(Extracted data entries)
____________

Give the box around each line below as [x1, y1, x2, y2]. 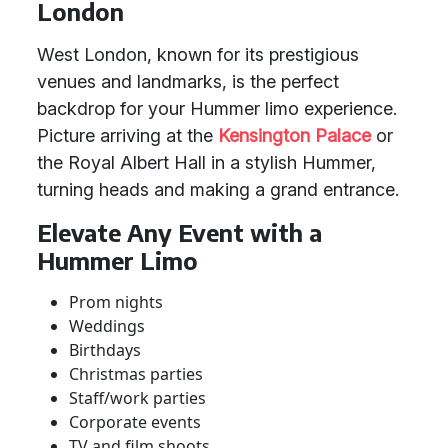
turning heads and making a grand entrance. [37, 179, 399, 200]
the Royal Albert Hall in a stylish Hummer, [37, 152, 376, 173]
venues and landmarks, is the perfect [37, 71, 339, 92]
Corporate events [69, 411, 201, 433]
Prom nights [69, 291, 163, 313]
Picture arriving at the [37, 125, 218, 146]
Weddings [69, 315, 145, 337]
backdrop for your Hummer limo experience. [37, 98, 397, 119]
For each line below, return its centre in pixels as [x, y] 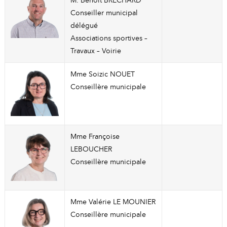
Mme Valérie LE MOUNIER [113, 202]
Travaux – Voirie [96, 51]
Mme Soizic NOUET [102, 74]
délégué [84, 26]
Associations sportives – [109, 38]
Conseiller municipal [104, 13]
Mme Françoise [95, 137]
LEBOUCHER [91, 149]
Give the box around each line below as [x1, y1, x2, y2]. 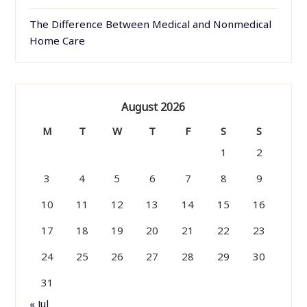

____________

• [DESCRIPTION OF THE TASK]:
What you set down should be exactly the lines from the line containing "Weddings [69, 315, 145, 337]" to the last line of the entries above, both included, with no pictures.

• [ANSWER FOR THIS EXERCISE]:
Weddings [69, 315, 145, 337]
backdrop for your Hummer limo experience. [37, 98, 397, 119]
For each line below, return its centre in pixels as [x, y] 
Mme Valérie LE MOUNIER [113, 202]
Travaux – Voirie [96, 51]
Mme Soizic NOUET [102, 74]
délégué [84, 26]
Associations sportives – [109, 38]
Conseiller municipal [104, 13]
Mme Françoise [95, 137]
LEBOUCHER [91, 149]
Give the box around each line below as [x1, y1, x2, y2]. 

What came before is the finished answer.